Le Conseil d’Etat suspend partiellement le règlement anti-mendicité à Namur

Une personne exclue socialement, la Ligue des droits Humains (LDH) et l’asbl Luttes Solidarités Travail (LST) se réjouissent de l’arrêt du Conseil d’Etat qui suspend partiellement les mesures d’interdiction de mendier dans certains lieux publics des communes de Namur.

Le 6 janvier 2015, un arrêt du Conseil d’Etat a largement fait droit au recours en suspension introduit par une personne ayant une longue histoire de pauvreté et d’exclusion sociale, la LDH et LST contre l’arrêté communal de la Ville de Namur réglementant la mendicité.

Le 1er juillet 2014, un arrêté communal, valable un an, visant à réglementer la mendicité, entrait en vigueur sur le territoire de la Ville de Namur.
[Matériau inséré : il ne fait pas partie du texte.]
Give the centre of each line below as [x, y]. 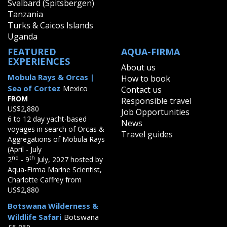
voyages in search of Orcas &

Il prévoyait l’interdiction dans tout le centre-ville et dans les principales rues de Jambes de demander l’aumône, même en proposant un service. Si la mendicité n’était pas totalement interdite, elle n’était autorisée que moyennant des conditions très restrictives, la cantonnant dans des secteurs peu fréquentés et l’assortissant de modalités abusives. Autrement dit, on avait affaire à un règlement anti-mendiants et non à un arrêté anti-pauvreté.

La mendicité a non seulement été dépénalisée en 1993 mais le Conseil d’Etat avait déjà estimé, quatre ans plus tard, qu’une commune ne pouvait l’interdire totalement et en tout temps sur son territoire, même au nom de l’ordre et de la tranquillité publics. Juridiquement, quelqu’un qui « fait la manche » n’est par conséquent plus un délinquant depuis vingt-deux ans, mais plutôt une personne nécessitant une aide sociale. Si les communes, au nom de l’ordre et de la tranquillité publics, peuvent réglementer l’exercice de la mendicité, elles ne peuvent ce faisant aboutir à une interdiction généralisée ou à une pénalisation de ce type de comportement.

La LDH et LST se réjouissent dès lors de la suspension prononcée. Par ailleurs, nos associations se réjouissent également du fait que deux autres points du règlement incriminé ont fait l’objet de la même suspension : d’une part l’interdiction de mendier accompagné d’un mineur de moins de seize ans, car, selon l’arrêt, cette présence ne peut constituer en tant que telle un trouble à l’ordre public ;  d’autre part l’interdiction de mendier accompagné d’un animal « potentiellement dangereux ou susceptible de le devenir », tous les animaux étant « susceptibles » de devenir dangereux. De telles interdictions sont manifestement disproportionnées.

Le règlement namurois est illustratif d’une politique accrue de pénalisation communale de la mendicité. Des communes tentent en effet de contourner la dépénalisation de la mendicité en réglementant celle-ci d’une manière si stricte qu’elles en arrivent à une interdiction de fait de cette activité de survie. Ces communes, ce faisant, traitent le symptôme plutôt que la maladie, aboutissant à une lutte contre les pauvres plutôt qu’à une lutte contre la pauvreté. Le Conseil d’Etat a, quant à lui, estimé que « le droit de mener une vie conforme à la dignité́ humaine implique de pouvoir disposer de moyens d’existence, ce à quoi la mendicité́ peut concourir à défaut de meilleure solution concrète et effective ».